--- Assignment ---
Your answer should hold exactly the lines below from the line with "Graphs (47, 69)" through the line with "by SunPy to", both included, and no pictures at all.

(Stored entries)
>>>>>

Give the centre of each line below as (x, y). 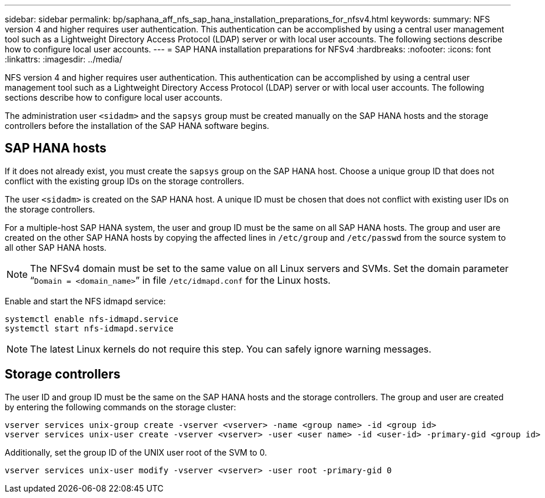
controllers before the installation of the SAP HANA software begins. (137, 126)
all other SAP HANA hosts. (56, 247)
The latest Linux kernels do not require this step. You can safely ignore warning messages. (231, 349)
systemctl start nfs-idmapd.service (89, 328)
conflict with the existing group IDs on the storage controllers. (124, 181)
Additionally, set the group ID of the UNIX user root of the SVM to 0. (136, 452)
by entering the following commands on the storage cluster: (120, 407)
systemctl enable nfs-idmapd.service (92, 319)
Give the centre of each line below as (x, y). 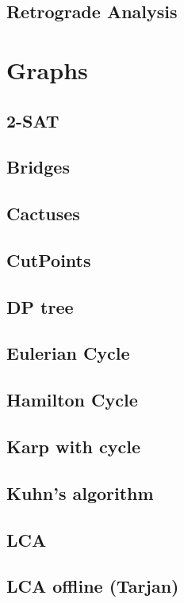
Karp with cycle (74, 447)
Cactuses (43, 214)
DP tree (40, 306)
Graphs (47, 69)
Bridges (38, 167)
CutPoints (49, 260)
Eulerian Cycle (68, 353)
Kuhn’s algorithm (80, 492)
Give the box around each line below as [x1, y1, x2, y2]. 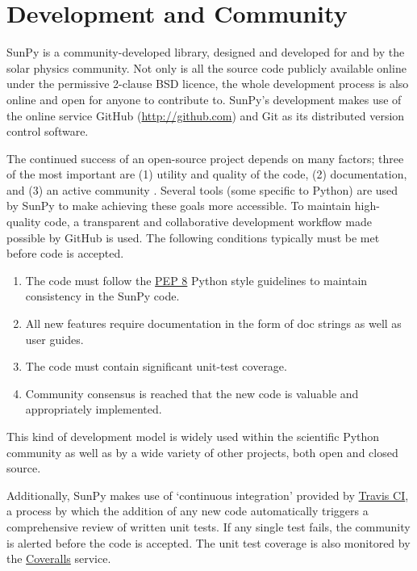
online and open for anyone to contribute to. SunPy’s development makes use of [6, 90, 402, 107]
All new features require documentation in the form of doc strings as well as [25, 315, 402, 332]
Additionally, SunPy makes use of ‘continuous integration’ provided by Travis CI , [6, 486, 409, 503]
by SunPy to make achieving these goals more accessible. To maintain [6, 197, 352, 214]
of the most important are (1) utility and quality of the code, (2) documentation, [6, 166, 407, 183]
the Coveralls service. [6, 550, 111, 567]
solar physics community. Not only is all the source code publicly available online [6, 59, 407, 76]
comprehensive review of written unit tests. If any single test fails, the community [6, 518, 411, 535]

<<<<<

--- Answer section ---
Graphs (47, 69)
Bridges (38, 167)
CutPoints (49, 260)
Eulerian Cycle (68, 353)
Kuhn’s algorithm (80, 492)
Give the box around each line below as [x1, y1, x2, y2]. 
online and open for anyone to contribute to. SunPy’s development makes use of [6, 90, 402, 107]
All new features require documentation in the form of doc strings as well as [25, 315, 402, 332]
Additionally, SunPy makes use of ‘continuous integration’ provided by Travis CI , [6, 486, 409, 503]
by SunPy to make achieving these goals more accessible. To maintain [6, 197, 352, 214]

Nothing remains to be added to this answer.